### HOW TO COMPLETE THIS TASK
From the first line to the last, retype the records exactly and skip the pictures.

### DATA FOR ANALYSIS
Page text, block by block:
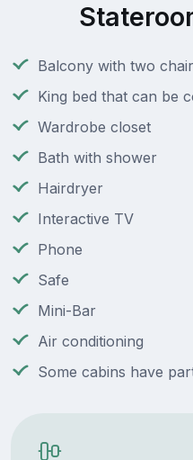
Balcony with two
King bed that can be
Wardrobe closet
Bath with shower
Hairdryer
Interactive TV
Phone
Safe
Mini-Bar
Air conditioning
Some cabins have
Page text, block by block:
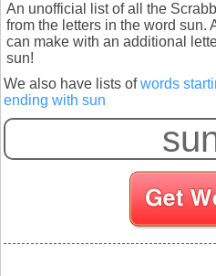
An unofficial list of all the
from the letters in the word sun.
can make with an additional
sun!
We also have lists ofwords
ending with sun
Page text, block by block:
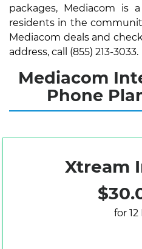
packages, Mediacom is
residents in the
Mediacom deals and
address, call (855) 213-3033.
Mediacom
Phone
Xtream
for 12

### RESPONSE
Page text, block by block:
Balcony with two
King bed that can be
Wardrobe closet
Bath with shower
Hairdryer
Interactive TV
Phone
Safe
Mini-Bar
Air conditioning
Some cabins have
Page text, block by block:
An unofficial list of all the
from the letters in the word sun.
can make with an additional
sun!
We also have lists ofwords
ending with sun
Page text, block by block:
packages, Mediacom is
residents in the
Mediacom deals and
address, call (855) 213-3033.
Mediacom
Phone
Xtream
for 12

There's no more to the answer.